Copy verbatim the span of lines beginning at the line that contains "[e_unexpected_diagnostic_output] (74, 438)" and ending with the final line of the data. Exclude pictures from the copy.

★ ★ ★

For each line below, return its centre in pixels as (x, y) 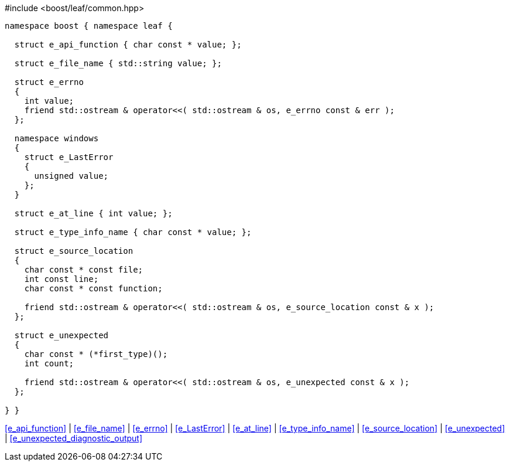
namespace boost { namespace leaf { (89, 26)
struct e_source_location (74, 251)
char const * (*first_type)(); (96, 354)
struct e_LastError (69, 157)
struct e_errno (49, 82)
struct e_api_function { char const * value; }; (128, 45)
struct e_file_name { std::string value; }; (118, 63)
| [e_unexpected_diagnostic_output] (74, 438)
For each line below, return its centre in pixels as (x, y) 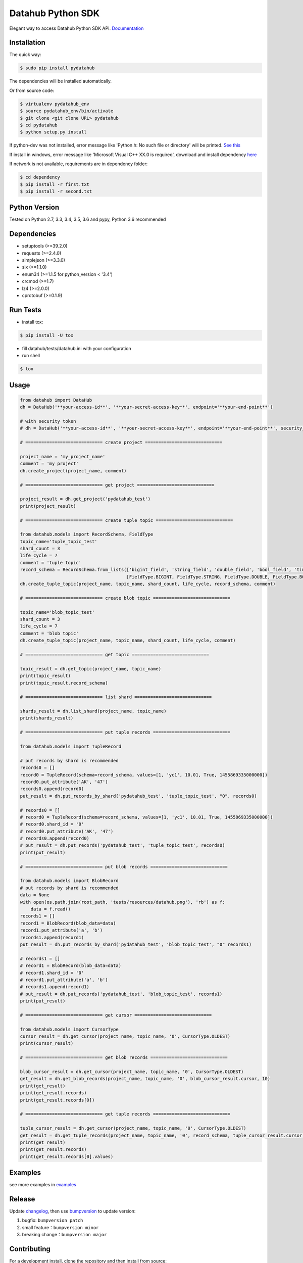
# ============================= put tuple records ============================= (125, 732)
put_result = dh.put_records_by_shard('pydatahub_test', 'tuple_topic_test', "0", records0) (138, 796)
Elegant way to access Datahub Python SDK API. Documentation (77, 28)
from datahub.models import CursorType (69, 1029)
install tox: (33, 322)
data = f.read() (50, 909)
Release (22, 1199)
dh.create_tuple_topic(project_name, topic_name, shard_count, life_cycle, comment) (128, 641)
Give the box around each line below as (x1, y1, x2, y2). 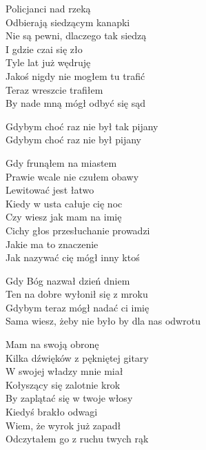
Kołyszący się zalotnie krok (6, 377, 121, 391)
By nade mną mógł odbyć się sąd (6, 96, 145, 110)
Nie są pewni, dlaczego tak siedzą (6, 28, 147, 43)
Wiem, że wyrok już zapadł (6, 418, 121, 432)
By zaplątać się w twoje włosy (6, 391, 133, 405)
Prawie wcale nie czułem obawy (6, 169, 139, 183)
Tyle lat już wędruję (6, 55, 91, 70)
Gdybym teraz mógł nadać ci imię (6, 300, 150, 314)

★ ★ ★

● **THE ANSWER**
| [e_unexpected_diagnostic_output] (74, 438)
For each line below, return its centre in pixels as (x, y) 
# ============================= put tuple records ============================= (125, 732)
put_result = dh.put_records_by_shard('pydatahub_test', 'tuple_topic_test', "0", records0) (138, 796)
Elegant way to access Datahub Python SDK API. Documentation (77, 28)
from datahub.models import CursorType (69, 1029)
install tox: (33, 322)
data = f.read() (50, 909)
Release (22, 1199)
dh.create_tuple_topic(project_name, topic_name, shard_count, life_cycle, comment) (128, 641)
Give the box around each line below as (x1, y1, x2, y2). 
Kołyszący się zalotnie krok (6, 377, 121, 391)
By nade mną mógł odbyć się sąd (6, 96, 145, 110)
Nie są pewni, dlaczego tak siedzą (6, 28, 147, 43)
Wiem, że wyrok już zapadł (6, 418, 121, 432)
By zaplątać się w twoje włosy (6, 391, 133, 405)
Prawie wcale nie czułem obawy (6, 169, 139, 183)
Tyle lat już wędruję (6, 55, 91, 70)
Gdybym teraz mógł nadać ci imię (6, 300, 150, 314)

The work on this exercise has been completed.